If it took more than 15 years to reach this agreement, it is obviously because it was difficult to find compromises. But in a world crossed by full geopolitical tensions, it is necessary to underline this prowess to have succeeded in fixing rules for the management of a common space.
There has also been talk of a “binding” agreement, to what extent could it become binding?
The agreement is a binding legal instrument, in the UN sense of the term, that is to say that the States which have ratified it will have the obligation to implement its provisions. And the agreement provides for a system for monitoring and controlling compliance with these obligations.

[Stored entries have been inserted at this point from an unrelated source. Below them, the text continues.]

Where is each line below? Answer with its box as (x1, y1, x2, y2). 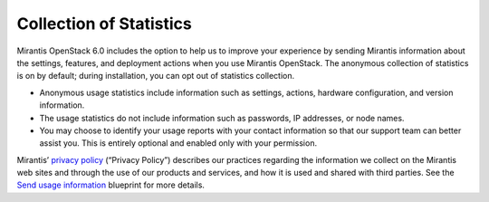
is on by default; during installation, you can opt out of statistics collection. (16, 71, 295, 82)
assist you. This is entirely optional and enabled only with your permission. (39, 138, 317, 149)
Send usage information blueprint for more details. (16, 179, 206, 190)

How can it be ensured that these marine protected areas could be truly effective?
That’s going to be the main issue, that’s obvious. The application of international law is generally a little complicated, we cannot put a policeman behind each user of the sea, but we have technological tools. Satellite imagery provides global monitoring of these areas. The challenge is also that the management plans for these future areas provide the necessary means for monitoring activities and applying future management plans. For this we can rely on more and more tools developed by States, and organizations such as Global Fishing Watch to have a regular monitoring of fishing fleets for example.
Moreover, the fact that this treaty has included a section for environmental impact studies is quite reassuring at this stage. Beyond the legal text, there is nevertheless the sign of a political will for management based on international cooperation. There are possibly many limitations to this agreement, and many challenges in terms of implementation, but it is a very big step. Because to move towards more protection of the oceans, we needed this text.